Imagine the following defense argument being put forth to a judge who’s about to sentence a defendant—an attractive long-haired young man of small but athletic build and gentle demeanor—after he has been convicted of molesting a teenage victim:
Your Honor, it is unfair and disproportionate to sentence my client to jail, since it will almost certainly subject him to violent and probably sexual assault while incarcerated. As the evidence we will proffer shows, there is a 50 percent chance he will suffer an aggravated assault and at least a 40 percent likelihood he will be raped and sodomized on multiple occasions while imprisoned. We thus urge you, Your Honor, to recognize that any sentence of incarceration effectively includes these “secondary” sanctions.
This motion seems fanciful, but it would be perfectly plausible for a defense lawyer to make. In fact, one wishes more defense lawyers would do so, since all these contentions are essentially true. While hard data on sexual assaults in prison is not easy to find, and observers dispute the precise frequency, no one who knows American jails and prisons doubts that rape and sexual assault—usually perpetrated by other inmates but occasionally by prison staff—are facts of daily life. What is surprising is how easily the citizenry and the judicial system have come to accept the brutal reality of our prisons and absorbed it into mainstream culture. A new bill adopted by Congress purports to address this widespread apathy toward prison brutality. But, whether or not its proponents were sincere, the bill is a superficial gesture of little substance.
This past July Congress enacted the Prison Rape Elimination Act of 2003, providing $60 million for a two-year survey of state and federal prisons to determine the pervasiveness of prison rape and creating various panels to offer remedies. Congressional sponsors of the bill included the most improbable political allies, and support for the bill ranged from the ACLU and Human Rights Watch to conservative evangelical organizations. (The clear interest of the latter in promoting religion among inmates has helped create a strange-bedfellowship with leftist prisoners’ rights groups.) The bill passed both houses unanimously, and President Bush, flanked by two former inmates who had been raped in prison, signed it in early September.
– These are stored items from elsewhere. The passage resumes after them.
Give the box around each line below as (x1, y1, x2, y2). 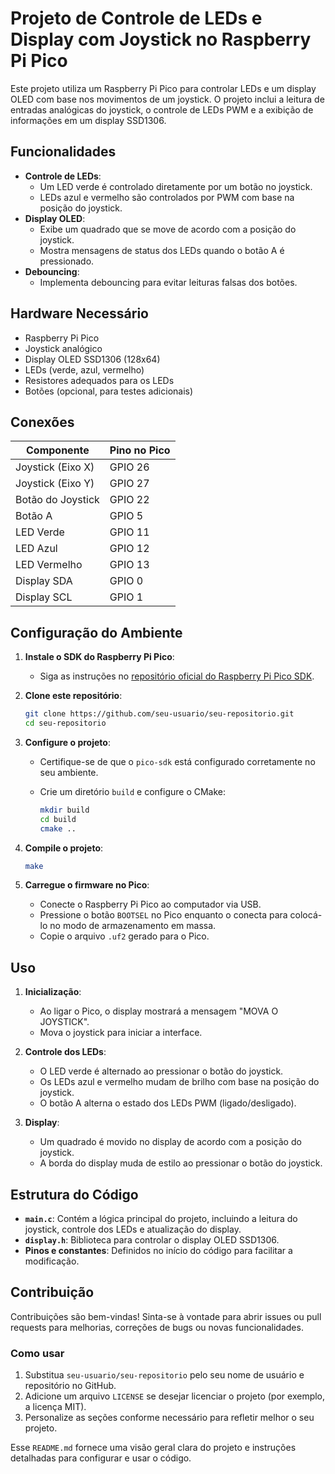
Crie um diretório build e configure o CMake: (39, 785, 227, 797)
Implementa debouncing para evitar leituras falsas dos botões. (39, 276, 298, 288)
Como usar (10, 1346, 65, 1360)
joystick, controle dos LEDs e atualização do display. (24, 1223, 242, 1236)
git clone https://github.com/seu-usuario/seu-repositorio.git (24, 709, 295, 719)
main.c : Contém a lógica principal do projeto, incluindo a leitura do (24, 1213, 298, 1225)
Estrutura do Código (10, 1186, 139, 1203)
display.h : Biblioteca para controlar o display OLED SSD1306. (24, 1234, 280, 1246)
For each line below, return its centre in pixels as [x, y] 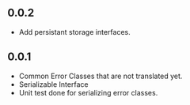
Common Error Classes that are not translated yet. [101, 76]
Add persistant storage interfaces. [75, 32]
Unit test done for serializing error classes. [88, 92]
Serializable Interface [53, 84]

The reason you’ve never heard of the Prison Rape Elimination Act is probably that no one who knows our criminal justice system believes it will do much of anything to eliminate prison rape.
Even the more modest earlier title for the bill—the Prison Rape Reduction Act—was an ambitious predictor of its likely outcome. Because despite its grand words and its sponsors’ passionate expressions of concern, the main thing the law aims to do is collect data, and that may be, paradoxically, both quixotic and redundant.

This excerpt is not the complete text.